ChatMinerva, the Italian AI with real-time web access, arrives
It is a multimodal Ai assistant capable of reading texts, interpreting images, analysing documents and surfing the Web in real time, all while conversing in Italian with an unprecedented level of reliability for a model developed entirely in Italia
A system where photos of pages in a foreign language can be uploaded to be translated, and perhaps even summarised, into Italian in real time. Or a model to be asked to analyse scientific articles in detail. Although these are not absolute novelties in the world of artificial intelligence, they become so when we refer to the Italia panorama. The novelty in our country, in this sense, comes from ChatMinerva, freshly presented by the Sapienza NLP research group of La Sapienza University of Rome, led by Professor Roberto Navigli, in collaboration with Babelscape, an academic spin-off founded ten years ago.
It is a multimodal Ai assistant capable of reading texts, interpreting images, analysing documents and surfing the Web in real time, all while conversing in Italian with an unprecedented level of reliability for a model developed entirely in Italia.

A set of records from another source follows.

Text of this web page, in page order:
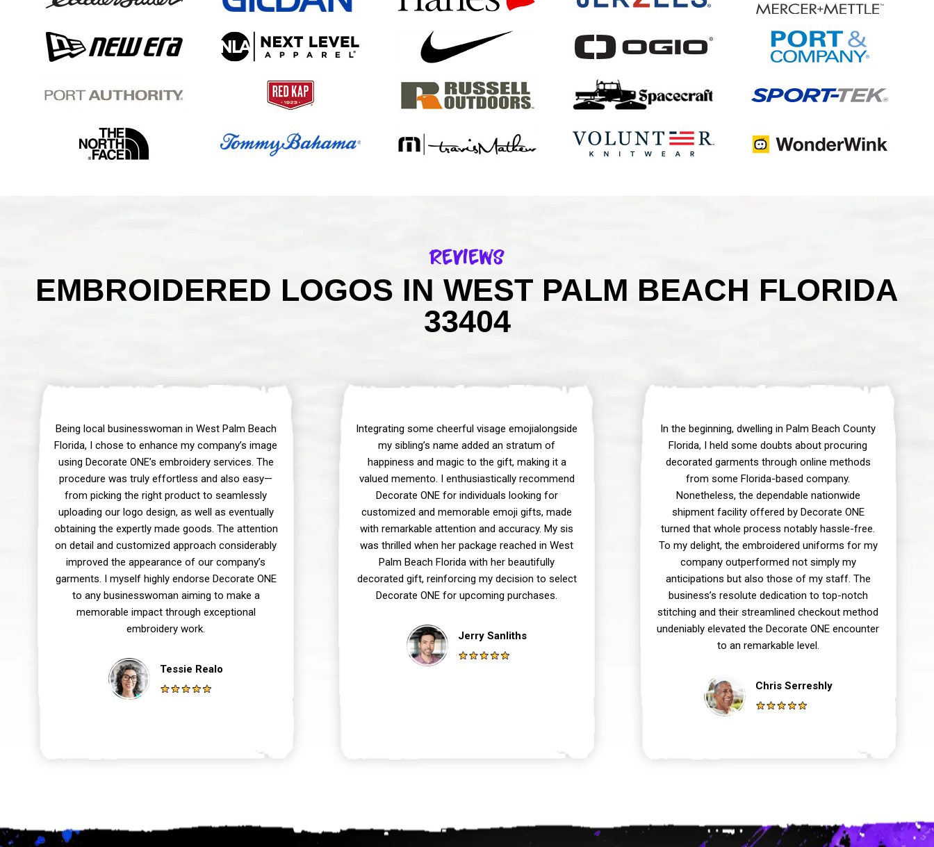
Reviews
EMBROIDERED LOGOS IN WEST PALM BEACH FLORIDA
33404
Being local businesswoman in West Palm Beach
Florida, I chose to enhance my company’s image
using Decorate ONE’s embroidery services. The
procedure was truly effortless and also easy—
from picking the right product to seamlessly
uploading our logo design, as well as eventually
obtaining the expertly made goods. The attention
on detail and customized approach considerably
improved the appearance of our company’s
garments. I myself highly endorse Decorate ONE
to any businesswoman aiming to make a
memorable impact through exceptional
embroidery work.
Tessie Realo
Integrating some cheerful visage emojialongside
my sibling’s name added an stratum of
happiness and magic to the gift, making it a
valued memento. I enthusiastically recommend
Decorate ONE for individuals looking for
customized and memorable emoji gifts, made
with remarkable attention and accuracy. My sis
was thrilled when her package reached in West
Palm Beach Florida with her beautifully
decorated gift, reinforcing my decision to select
Decorate ONE for upcoming purchases.
Jerry Sanliths
In the beginning, dwelling in Palm Beach County
Florida, I held some doubts about procuring
decorated garments through online methods
from some Florida-based company.
Nonetheless, the dependable nationwide
shipment facility offered by Decorate ONE
turned that whole process notably hassle-free.
To my delight, the embroidered uniforms for my
company outperformed not simply my
anticipations but also those of my staff. The
business’s resolute dedication to top-notch
stitching and their streamlined checkout method
undeniably elevated the Decorate ONE encounter
to an remarkable level.
Chris Serreshly

The project stands out for a feature that, in the current panorama, is far from being taken for granted: transparency and direct control over the entire life cycle of the system, from pre-training to fine-tuning, up to content moderation mechanisms.

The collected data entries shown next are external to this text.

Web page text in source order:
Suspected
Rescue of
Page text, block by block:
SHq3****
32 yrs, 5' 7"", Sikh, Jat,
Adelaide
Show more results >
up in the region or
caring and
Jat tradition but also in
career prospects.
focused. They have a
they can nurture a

From voice to OCR, up to 32 thousand tokens
The technical innovations are several. On the multimodal understanding front, the model is now able to process photographs, scanned pages, reports and scientific articles, combining visual and textual information and performing optical character recognition (OCR) on digitised documents. It is also possible to interact vocally with the system.

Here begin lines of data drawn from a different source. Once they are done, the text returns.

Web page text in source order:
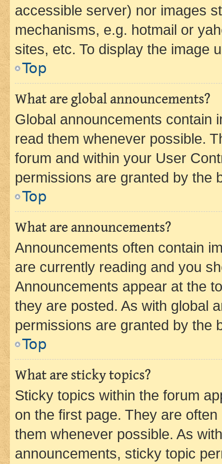
accessible server) nor images
mechanisms, e.g. hotmail or
sites, etc. To display the image
Top
What are global announcements?
Global announcements contain
read them whenever possible.
forum and within your User
permissions are granted by the
Top
What are announcements?
Announcements often contain
are currently reading and you
Announcements appear at the
they are posted. As with global
permissions are granted by the
Top
What are sticky topics?
Sticky topics within the forum
on the first page. They are
them whenever possible. As
announcements, sticky topic
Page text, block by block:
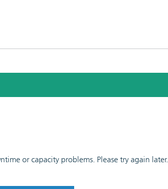
or capacity problems. Please try again later.

On the information access front, ChatMinerva integrates a Web RAG - Retrieval-Augmented Generation - system based on the open search engine DuckDuckGo, which allows the model to draw on up-to-date sources in real time, overcoming the typical limitations of models trained on static data.
Also noteworthy is the extension of the contextual window up to 32,000 tokens, achieved through continuous training: a threshold that allows long documents and articulated conversations to be handled without loss of coherence. Everything is manned by a dedicated security component, which analyses input and output to filter out unwanted, untrusted or sensitive content.